### YOUR TASK
When you find the line with "Zákaznícka podpora" among the records below, reproduce it and each line after it exactly, ending with the line with "predajni v Michalovciach.".

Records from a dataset
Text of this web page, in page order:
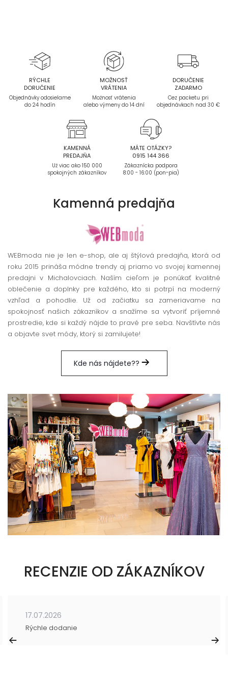
RÝCHLE
DORUČENIE
Objednávky odosielame
do 24 hodín
MOŽNOSŤ
VRÁTENIA
Možnosť vrátenia
alebo výmeny do 14 dní
DORUČENIE
ZADARMO
Cez packetu pri
objednávkach nad 30 €
KAMENNÁ
PREDAJŇA
Už viac ako 150 000
spokojných zákazníkov
MÁTE OTÁZKY?
0915 144 366
Zákaznícka podpora
8:00 - 16:00 (pon-pia)
Kamenná predajňa
WEBmoda nie je len e-shop, ale aj štýlová predajňa, ktorá od
roku 2015 prináša módne trendy aj priamo vo svojej kamennej
predajni v Michalovciach. Naším cieľom je ponúkať kvalitné
oblečenie a doplnky pre každého, kto si potrpí na moderný
vzhľad a pohodlie. Už od začiatku sa zameriavame na
spokojnosť našich zákazníkov a snažíme sa vytvoriť príjemné
prostredie, kde si každý nájde to pravé pre seba. Navštívte nás
a objavte svet módy, ktorý si zamilujete!
Kde nás nájdete??
RECENZIE OD ZÁKAZNÍKOV
17.07.2026
Rýchle dodanie
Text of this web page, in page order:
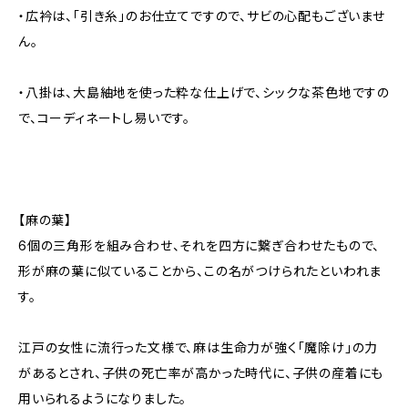
・広衿は、「引き糸」のお仕立てですので、サビの心配もございませ
ん。
・八掛は、大島紬地を使った粋な仕上げで、シックな茶色地ですの
で、コーディネートし易いです。
【麻の葉】
6個の三角形を組み合わせ、それを四方に繋ぎ合わせたもので、
形が麻の葉に似ていることから、この名がつけられたといわれま
す。
江戸の女性に流行った文様で、麻は生命力が強く「魔除け」の力
があるとされ、子供の死亡率が高かった時代に、子供の産着にも
用いられるようになりました。
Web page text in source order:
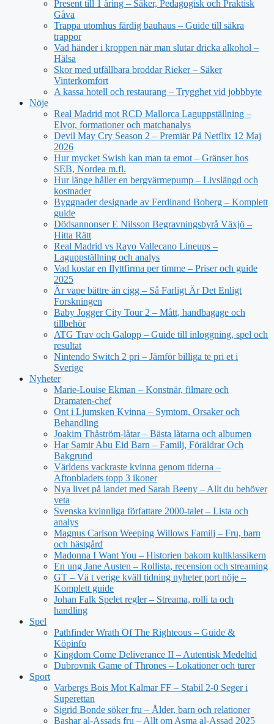
Present till 1 åring – Säker, Pedagogisk och Praktisk
Gåva
Trappa utomhus färdig bauhaus – Guide till säkra
trappor
Vad händer i kroppen när man slutar dricka alkohol –
Hälsa
Skor med utfällbara broddar Rieker – Säker
Vinterkomfort
A kassa hotell och restaurang – Trygghet vid jobbbyte
Nöje
Real Madrid mot RCD Mallorca Laguppställning –
Elvor, formationer och matchanalys
Devil May Cry Season 2 – Premiär På Netflix 12 Maj
2026
Hur mycket Swish kan man ta emot – Gränser hos
SEB, Nordea m.fl.
Hur länge håller en bergvärmepump – Livslängd och
kostnader
Byggnader designade av Ferdinand Boberg – Komplett
guide
Dödsannonser E Nilsson Begravningsbyrå Växjö –
Hitta Rätt
Real Madrid vs Rayo Vallecano Lineups –
Laguppställning och analys
Vad kostar en flyttfirma per timme – Priser och guide
2025
Är vape bättre än cigg – Så Farligt Är Det Enligt
Forskningen
Baby Jogger City Tour 2 – Mått, handbagage och
tillbehör
ATG Trav och Galopp – Guide till inloggning, spel och
resultat
Nintendo Switch 2 pri – Jämför billiga te pri et i
Sverige
Nyheter
Marie-Louise Ekman – Konstnär, filmare och
Dramaten-chef
Ont i Ljumsken Kvinna – Symtom, Orsaker och
Behandling
Joakim Thåström-låtar – Bästa låtarna och albumen
Har Samir Abu Eid Barn – Familj, Föräldrar Och
Bakgrund
Världens vackraste kvinna genom tiderna –
Aftonbladets topp 3 ikoner
Nya livet på landet med Sarah Beeny – Allt du behöver
veta
Svenska kvinnliga författare 2000-talet – Lista och
analys
Magnus Carlson Weeping Willows Familj – Fru, barn
och hästgård
Madonna I Want You – Historien bakom kultklassikern
En ung Jane Austen – Rollista, recension och streaming
GT – Vä t verige kväll tidning nyheter port nöje –
Komplett guide
Johan Falk Spelet regler – Streama, rolli ta och
handling
Spel
Pathfinder Wrath Of The Righteous – Guide &
Köpinfo
Kingdom Come Deliverance II – Autentisk Medeltid
Dubrovnik Game of Thrones – Lokationer och turer
Sport
Varbergs Bois Mot Kalmar FF – Stabil 2-0 Seger i
Superettan
Sigrid Bonde söker fru – Ålder, barn och relationer
Bashar al-Assads fru – Allt om Asma al-Assad 2025
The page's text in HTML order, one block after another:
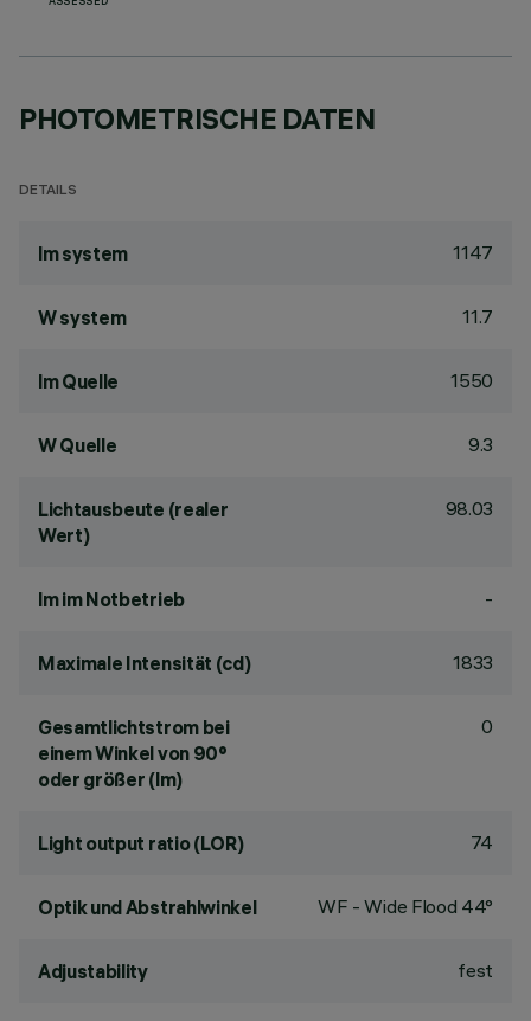
ASSESSED
PHOTOMETRISCHE DATEN
DETAILS
lm system 1147
W system 11.7
lm Quelle 1550
W Quelle 9.3
Lichtausbeute (realer
Wert)
98.03
lm im Notbetrieb -
Maximale Intensität (cd) 1833
Gesamtlichtstrom bei
einem Winkel von 90°
oder größer (lm)
0
Light output ratio (LOR) 74
Optik und Abstrahlwinkel WF - Wide Flood 44°
Adjustability fest
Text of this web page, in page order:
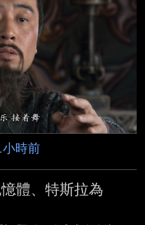
id/6565335 發布
新聞 2026-08-07
編譯段智恆 原文內
周五 (7 日) 公布最
新增就業人數意 外減
時前
體、特斯拉為
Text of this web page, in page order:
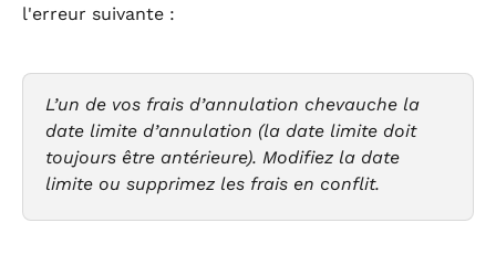
l'erreur suivante :
L’un de vos frais d’annulation chevauche la
date limite d’annulation (la date limite doit
toujours être antérieure). Modifiez la date
limite ou supprimez les frais en conflit.
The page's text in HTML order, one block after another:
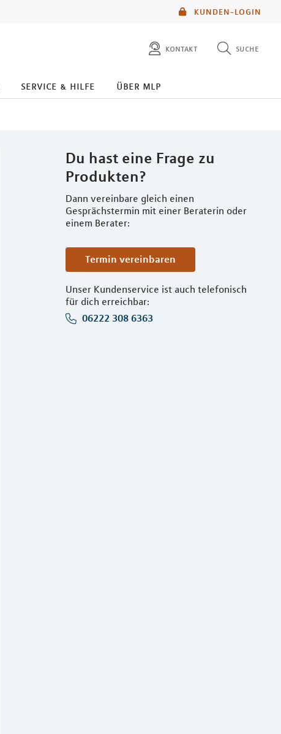
KUNDEN-LOGIN
kontakt suche
diese website durchsuchen
service & hilfe über mlp
Du hast eine Frage zu
Produkten?
Dann vereinbare gleich einen
Gesprächstermin mit einer Beraterin oder
einem Berater:
Termin vereinbaren
Unser Kundenservice ist auch telefonisch
für dich erreichbar:
06222 308 6363
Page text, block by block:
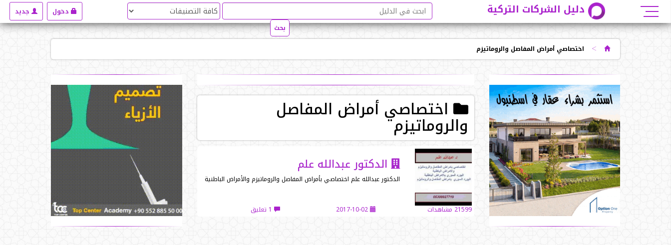
دليل الشركات التركية دخول جديد
> اختصاصي أمراض المفاصل والروماتيزم
اختصاصي أمراض المفاصل
والروماتيزم
الدكتور عبدالله علم
الدكتور عبدالله علم اختصاصي بأمراض المفاصل والروماتيزم والأمراض الباطنية
21599 مشاهدات 2017-10-02 1 تعليق
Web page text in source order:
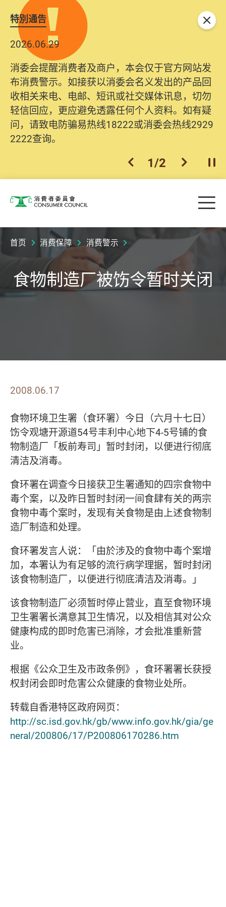
特別通告
2026.06.29
消委会提醒消费者及商户，本会仅于官方网站发
布消费警示。如接获以消委会名义发出的产品回
收相关来电、电邮、短讯或社交媒体讯息，切勿
轻信回应，更应避免透露任何个人资料。如有疑
问，请致电防骗易热线18222或消委会热线2929
2222查询。
上一个
1/2 下一个开
关闭
消费者委员会 目
首页 消费保障 消费警示
食物制造厂被饬令暂时关闭
2008.06.17
食物环境卫生署（食环署）今日（六月十七日）
饬令观塘开源道54号丰利中心地下4-5号铺的食
物制造厂「板前寿司」暂时封闭，以便进行彻底
清洁及消毒。
食环署在调查今日接获卫生署通知的四宗食物中
毒个案，以及昨日暂时封闭一间食肆有关的两宗
食物中毒个案时，发现有关食物是由上述食物制
造厂制造和处理。
食环署发言人说：「由於涉及的食物中毒个案增
加，本署认为有足够的流行病学理据，暂时封闭
该食物制造厂，以便进行彻底清洁及消毒。」
该食物制造厂必须暂时停止营业，直至食物环境
卫生署署长满意其卫生情况，以及相信其对公众
健康构成的即时危害已消除，才会批准重新营
业。
根据《公众卫生及市政条例》，食环署署长获授
权封闭会即时危害公众健康的食物业处所。
转载自香港特区政府网页：
http://sc.isd.gov.hk/gb/www.info.gov.hk/gia/ge
neral/200806/17/P200806170286.htm
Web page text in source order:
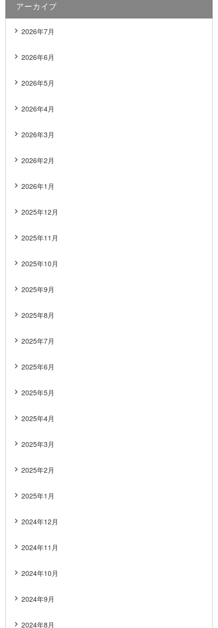
アーカイブ
2026年7月
2026年6月
2026年5月
2026年4月
2026年3月
2026年2月
2026年1月
2025年12月
2025年11月
2025年10月
2025年9月
2025年8月
2025年7月
2025年6月
2025年5月
2025年4月
2025年3月
2025年2月
2025年1月
2024年12月
2024年11月
2024年10月
2024年9月
2024年8月
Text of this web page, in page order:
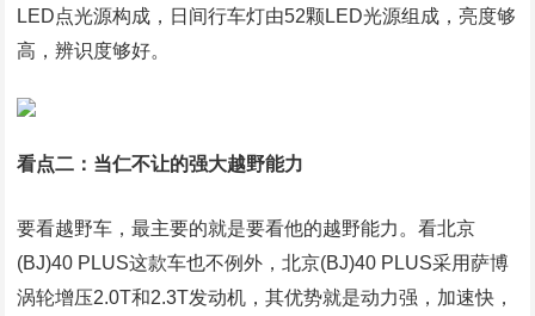
LED点光源构成，日间行车灯由52颗LED光源组成，亮度够
高，辨识度够好。
看点二：当仁不让的强大越野能力
要看越野车，最主要的就是要看他的越野能力。看北京
(BJ)40 PLUS这款车也不例外，北京(BJ)40 PLUS采用萨博
涡轮增压2.0T和2.3T发动机，其优势就是动力强，加速快，
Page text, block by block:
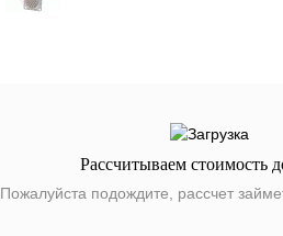
Рассчитываем стоимость
Пожалуйста подождите, рассчет
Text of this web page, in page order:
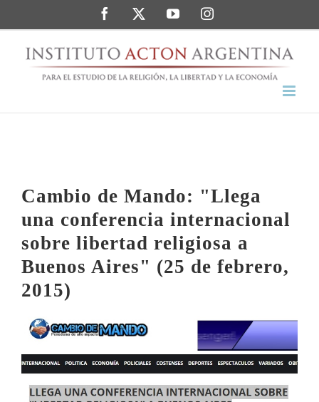
al
contenido
FacebookTwitterYouTubeInstagram
Cambio de Mando: "Llega
una conferencia internacional
sobre libertad religiosa a
Buenos Aires" (25 de febrero,
2015)
Ver
imagen
más
grande

### ANSWER TO THIS TASK
Zákaznícka podpora
8:00 - 16:00 (pon-pia)
Kamenná predajňa
WEBmoda nie je len e-shop, ale aj štýlová predajňa, ktorá od
roku 2015 prináša módne trendy aj priamo vo svojej kamennej
predajni v Michalovciach. Naším cieľom je ponúkať kvalitné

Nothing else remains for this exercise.